We employ alpha strategies on a range of timescales from systems that trade on an intraday timescale to those that trade on timescales of several months. This spectrum of timescales is very common in quant as opportunities tend to present themselves differently as a function of the timescale one is trading on. High Frequency Trading (HFT) I would say is a business in which one is trying to make money out of the provision of liquidity. It is technology driven, an arms race in reducing latency, and is not an area we are competing in. This HFT space tends to be capacity limited and firms would be trading proprietary capital. We do not engage in proprietary trading and invest in our products alongside our clients.
What are the characteristics of alpha decay?

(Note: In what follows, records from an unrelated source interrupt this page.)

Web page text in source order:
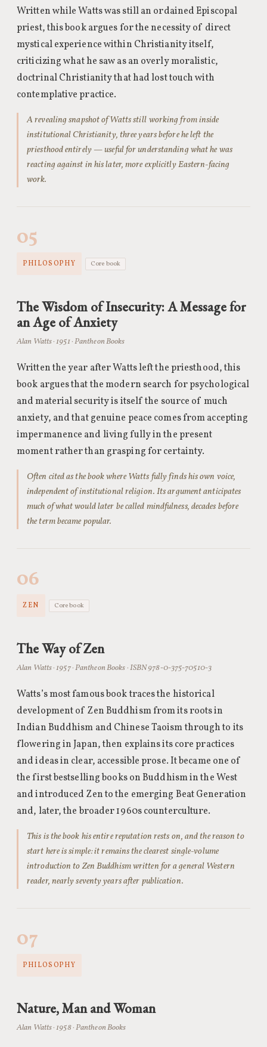
Written while Watts was still an ordained Episcopal
priest, this book argues for the necessity of direct
mystical experience within Christianity itself,
criticizing what he saw as an overly moralistic,
doctrinal Christianity that had lost touch with
contemplative practice.
A revealing snapshot of Watts still working from inside
institutional Christianity, three years before he left the
priesthood entirely — useful for understanding what he was
reacting against in his later, more explicitly Eastern-facing
work.
05
PHILOSOPHY Core book
The Wisdom of Insecurity: A Message for
an Age of Anxiety
Alan Watts · 1951 · Pantheon Books
Written the year after Watts left the priesthood, this
book argues that the modern search for psychological
and material security is itself the source of much
anxiety, and that genuine peace comes from accepting
impermanence and living fully in the present
moment rather than grasping for certainty.
Often cited as the book where Watts fully finds his own voice,
independent of institutional religion. Its argument anticipates
much of what would later be called mindfulness, decades before
the term became popular.
06
ZEN Core book
The Way of Zen
Alan Watts · 1957 · Pantheon Books · ISBN 978-0-375-70510-3
Watts’s most famous book traces the historical
development of Zen Buddhism from its roots in
Indian Buddhism and Chinese Taoism through to its
flowering in Japan, then explains its core practices
and ideas in clear, accessible prose. It became one of
the first bestselling books on Buddhism in the West
and introduced Zen to the emerging Beat Generation
and, later, the broader 1960s counterculture.
This is the book his entire reputation rests on, and the reason to
start here is simple: it remains the clearest single-volume
introduction to Zen Buddhism written for a general Western
reader, nearly seventy years after publication.
07
PHILOSOPHY
Nature, Man and Woman
Alan Watts · 1958 · Pantheon Books

Alpha decay can occur through crowdedness or through a repeating market pattern disappearing. The faster strategies tend to decay more quickly through crowdedness as faster strategies have less capacity and are more quickly crowded as the competition picks up on the effect. The risk adjusted performance in the absence of costs is also better so it is easier to achieve significance with statistics on alpha decay with these shorter time frames. Patterns that exist due to repeating market behavior may vanish as markets evolve. For example, a pattern that emerges due to a central bank implementing quantitative easing measures will disappear (strategy alpha decay) as the central bank pulls back from such measures.

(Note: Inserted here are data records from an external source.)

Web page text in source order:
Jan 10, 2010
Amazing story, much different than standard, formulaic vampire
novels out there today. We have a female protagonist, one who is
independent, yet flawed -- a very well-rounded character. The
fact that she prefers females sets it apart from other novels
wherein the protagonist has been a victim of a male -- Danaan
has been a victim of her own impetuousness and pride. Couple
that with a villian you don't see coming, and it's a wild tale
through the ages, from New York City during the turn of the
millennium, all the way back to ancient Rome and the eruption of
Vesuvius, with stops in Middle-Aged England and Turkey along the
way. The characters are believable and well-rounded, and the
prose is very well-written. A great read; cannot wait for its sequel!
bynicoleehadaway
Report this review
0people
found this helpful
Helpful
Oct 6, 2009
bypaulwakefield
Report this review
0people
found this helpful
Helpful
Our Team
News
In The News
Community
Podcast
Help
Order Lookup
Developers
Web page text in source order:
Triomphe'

How has execution efficiency evolved for the strategy?
A very constant feature in markets has been that our cost of trading, which is predominantly due to market impact, reduces as liquidity increases. This seems to be independent of the nature of the liquidity. As more HFT players (and others) have joined the market and liquidity has, in consequence, increased, our slippage per unit of traded volume has significantly reduced. We do, however, invest continually in our execution capability, working on short term predictors, understanding order book dynamics and also measuring and modeling costs. This is the result of many years of research in this space and something we would consider to be an edge relative to our competition. We develop all algorithms and infrastructure in-house and regularly benchmark our execution capabilities against other providers.
How relevant are back tests to the investment process?

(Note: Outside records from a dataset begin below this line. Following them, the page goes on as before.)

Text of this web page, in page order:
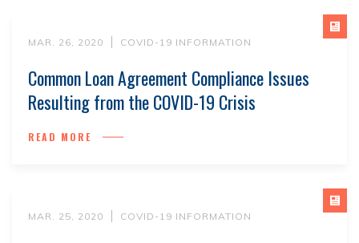
MAR. 26, 2020 COVID-19 INFORMATION
Common Loan Agreement Compliance Issues
Resulting from the COVID-19 Crisis
READ MORE
MAR. 25, 2020 COVID-19 INFORMATION
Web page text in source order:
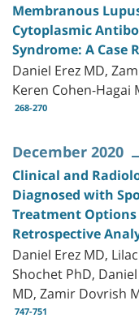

We do a lot of backtests! Which is perhaps unsurprising for a quant firm. However, backtests are taken with the pinch of salt they deserve. In-sample biases, or buying positive performing noise is the biggest problem in doing strategy research. This is not unique to quant though, I would argue, with discretionary players investing in patterns they have seen that worked previously. For these reasons backtests are really only used as a guide to future performance. The advice of regulators should be heeded on this point that past performance is not a good indication of future results! Instead, the backtest is a small part of what helps us decide, with an understanding of the driving mechanism behind the strategy also important to add significance to the result.
How do you see quant strategies evolving over the next decade?
I think the proliferation of data will be a bigger and bigger part of the quant space. Where there is data there is information and added value for those able to exploit it. The problem is being able to build the infrastructure and the team that is able to exploit it to the full. To me that is the biggest challenge. Scientific advances have always been made in a collaborative fashion and this is no exception. Being scientists ourselves we are big believers in this ethos and recruiting young, driven researchers and data scientists and scaling up this activity is what has driven our efforts over the past few years. It is our belief that our pipeline and infrastructure puts us in a good position for a future that will favor the bigger established players able to exploit wide and varied, structured and unstructured data sets.